#### The data ####

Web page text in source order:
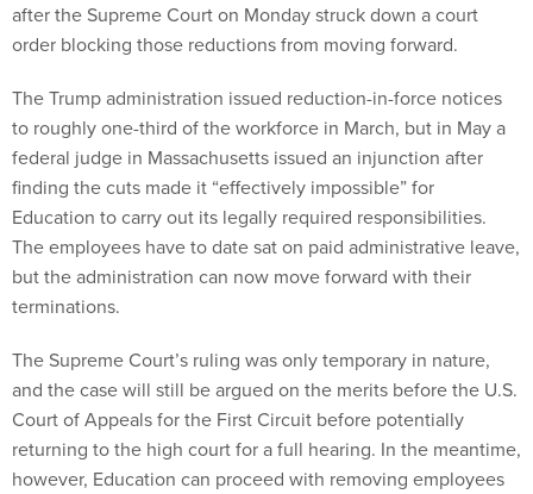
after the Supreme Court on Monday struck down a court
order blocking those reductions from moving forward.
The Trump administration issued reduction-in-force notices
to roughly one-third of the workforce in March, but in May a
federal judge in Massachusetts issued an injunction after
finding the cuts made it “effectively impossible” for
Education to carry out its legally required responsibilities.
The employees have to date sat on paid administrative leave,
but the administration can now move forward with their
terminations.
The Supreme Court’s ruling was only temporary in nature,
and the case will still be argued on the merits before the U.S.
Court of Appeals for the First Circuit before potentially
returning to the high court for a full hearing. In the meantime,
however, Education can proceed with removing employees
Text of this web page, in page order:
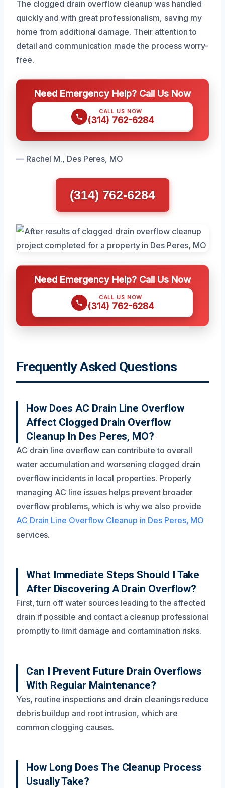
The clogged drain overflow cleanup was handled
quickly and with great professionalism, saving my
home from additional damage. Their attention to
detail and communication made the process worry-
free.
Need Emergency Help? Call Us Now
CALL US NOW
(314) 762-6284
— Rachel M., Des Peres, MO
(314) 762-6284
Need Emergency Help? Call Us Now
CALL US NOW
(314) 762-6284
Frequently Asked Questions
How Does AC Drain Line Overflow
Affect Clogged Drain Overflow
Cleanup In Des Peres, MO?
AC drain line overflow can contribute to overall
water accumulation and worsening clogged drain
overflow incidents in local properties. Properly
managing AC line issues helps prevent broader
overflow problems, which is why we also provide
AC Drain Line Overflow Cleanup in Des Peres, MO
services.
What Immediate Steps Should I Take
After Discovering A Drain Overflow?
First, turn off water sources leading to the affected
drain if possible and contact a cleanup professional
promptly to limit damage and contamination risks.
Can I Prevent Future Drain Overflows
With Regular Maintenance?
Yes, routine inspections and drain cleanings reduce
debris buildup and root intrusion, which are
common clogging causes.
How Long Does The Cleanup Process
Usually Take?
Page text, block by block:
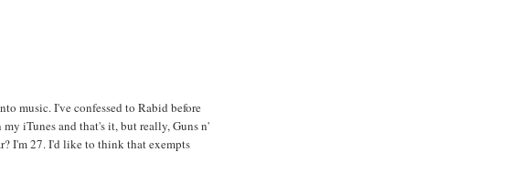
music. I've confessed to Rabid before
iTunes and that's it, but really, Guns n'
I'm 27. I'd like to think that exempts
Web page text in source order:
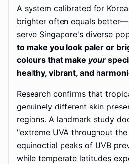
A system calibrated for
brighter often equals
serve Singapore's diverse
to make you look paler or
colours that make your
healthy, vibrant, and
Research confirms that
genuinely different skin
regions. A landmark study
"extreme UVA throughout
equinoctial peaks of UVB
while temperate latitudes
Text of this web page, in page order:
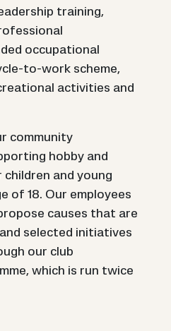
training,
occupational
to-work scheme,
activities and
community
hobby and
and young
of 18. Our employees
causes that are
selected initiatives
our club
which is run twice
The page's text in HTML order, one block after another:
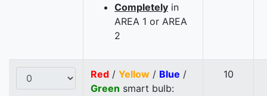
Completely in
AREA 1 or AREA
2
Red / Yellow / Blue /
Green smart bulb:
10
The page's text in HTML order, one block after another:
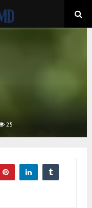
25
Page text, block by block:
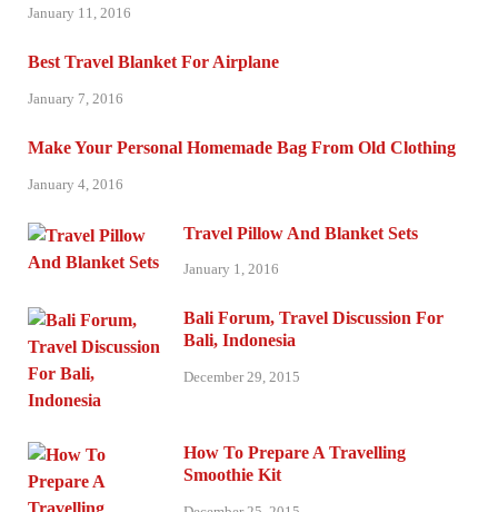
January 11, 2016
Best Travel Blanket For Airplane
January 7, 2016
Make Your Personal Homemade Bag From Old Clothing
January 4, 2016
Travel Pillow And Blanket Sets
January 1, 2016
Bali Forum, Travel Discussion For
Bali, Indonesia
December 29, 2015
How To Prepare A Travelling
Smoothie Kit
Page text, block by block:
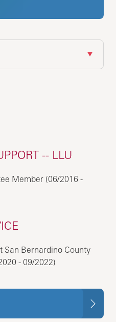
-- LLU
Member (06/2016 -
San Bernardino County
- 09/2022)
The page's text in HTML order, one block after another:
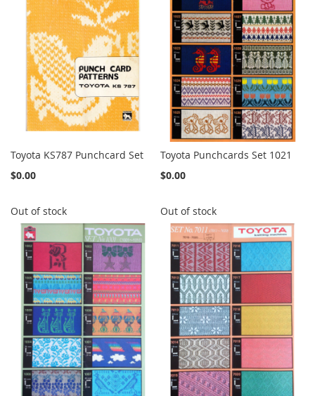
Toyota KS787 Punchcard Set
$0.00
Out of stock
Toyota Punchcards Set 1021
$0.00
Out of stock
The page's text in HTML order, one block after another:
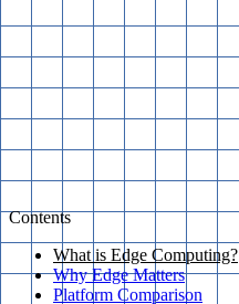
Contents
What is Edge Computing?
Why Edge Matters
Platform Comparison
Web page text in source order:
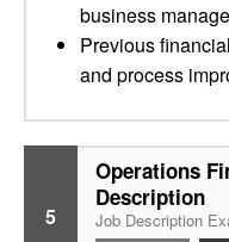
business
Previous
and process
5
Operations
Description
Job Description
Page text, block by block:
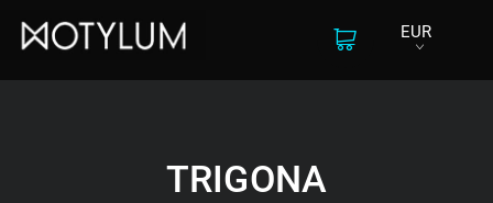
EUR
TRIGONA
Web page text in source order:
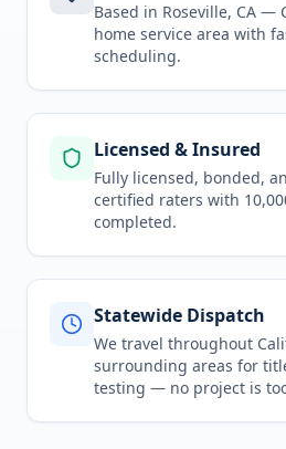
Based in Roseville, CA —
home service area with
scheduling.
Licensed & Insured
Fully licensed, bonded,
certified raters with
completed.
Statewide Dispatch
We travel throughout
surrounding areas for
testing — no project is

####

Goal of the exercise: Each entry should appear again exactly as written, pictures excluded.

Solution to the exercise:
Web page text in source order:
after the Supreme Court on Monday struck down a court
order blocking those reductions from moving forward.
The Trump administration issued reduction-in-force notices
to roughly one-third of the workforce in March, but in May a
federal judge in Massachusetts issued an injunction after
finding the cuts made it “effectively impossible” for
Education to carry out its legally required responsibilities.
The employees have to date sat on paid administrative leave,
but the administration can now move forward with their
terminations.
The Supreme Court’s ruling was only temporary in nature,
and the case will still be argued on the merits before the U.S.
Court of Appeals for the First Circuit before potentially
returning to the high court for a full hearing. In the meantime,
however, Education can proceed with removing employees
Text of this web page, in page order:
The clogged drain overflow cleanup was handled
quickly and with great professionalism, saving my
home from additional damage. Their attention to
detail and communication made the process worry-
free.
Need Emergency Help? Call Us Now
CALL US NOW
(314) 762-6284
— Rachel M., Des Peres, MO
(314) 762-6284
Need Emergency Help? Call Us Now
CALL US NOW
(314) 762-6284
Frequently Asked Questions
How Does AC Drain Line Overflow
Affect Clogged Drain Overflow
Cleanup In Des Peres, MO?
AC drain line overflow can contribute to overall
water accumulation and worsening clogged drain
overflow incidents in local properties. Properly
managing AC line issues helps prevent broader
overflow problems, which is why we also provide
AC Drain Line Overflow Cleanup in Des Peres, MO
services.
What Immediate Steps Should I Take
After Discovering A Drain Overflow?
First, turn off water sources leading to the affected
drain if possible and contact a cleanup professional
promptly to limit damage and contamination risks.
Can I Prevent Future Drain Overflows
With Regular Maintenance?
Yes, routine inspections and drain cleanings reduce
debris buildup and root intrusion, which are
common clogging causes.
How Long Does The Cleanup Process
Usually Take?
Page text, block by block:
music. I've confessed to Rabid before
iTunes and that's it, but really, Guns n'
I'm 27. I'd like to think that exempts
Web page text in source order:
A system calibrated for
brighter often equals
serve Singapore's diverse
to make you look paler or
colours that make your
healthy, vibrant, and
Research confirms that
genuinely different skin
regions. A landmark study
"extreme UVA throughout
equinoctial peaks of UVB
while temperate latitudes
Text of this web page, in page order:
training,
occupational
to-work scheme,
activities and
community
hobby and
and young
of 18. Our employees
causes that are
selected initiatives
our club
which is run twice
The page's text in HTML order, one block after another:
Completely in
AREA 1 or AREA
2
Red / Yellow / Blue /
Green smart bulb:
10
The page's text in HTML order, one block after another:
25
Page text, block by block:
January 11, 2016
Best Travel Blanket For Airplane
January 7, 2016
Make Your Personal Homemade Bag From Old Clothing
January 4, 2016
Travel Pillow And Blanket Sets
January 1, 2016
Bali Forum, Travel Discussion For
Bali, Indonesia
December 29, 2015
How To Prepare A Travelling
Smoothie Kit
Page text, block by block:
-- LLU
Member (06/2016 -
San Bernardino County
- 09/2022)
The page's text in HTML order, one block after another:
Toyota KS787 Punchcard Set
$0.00
Out of stock
Toyota Punchcards Set 1021
$0.00
Out of stock
The page's text in HTML order, one block after another:
Contents
What is Edge Computing?
Why Edge Matters
Platform Comparison
Web page text in source order:
business
Previous
and process
5
Operations
Description
Job Description
Page text, block by block:
EUR
TRIGONA
Web page text in source order:
Based in Roseville, CA —
home service area with
scheduling.
Licensed & Insured
Fully licensed, bonded,
certified raters with
completed.
Statewide Dispatch
We travel throughout
surrounding areas for
testing — no project is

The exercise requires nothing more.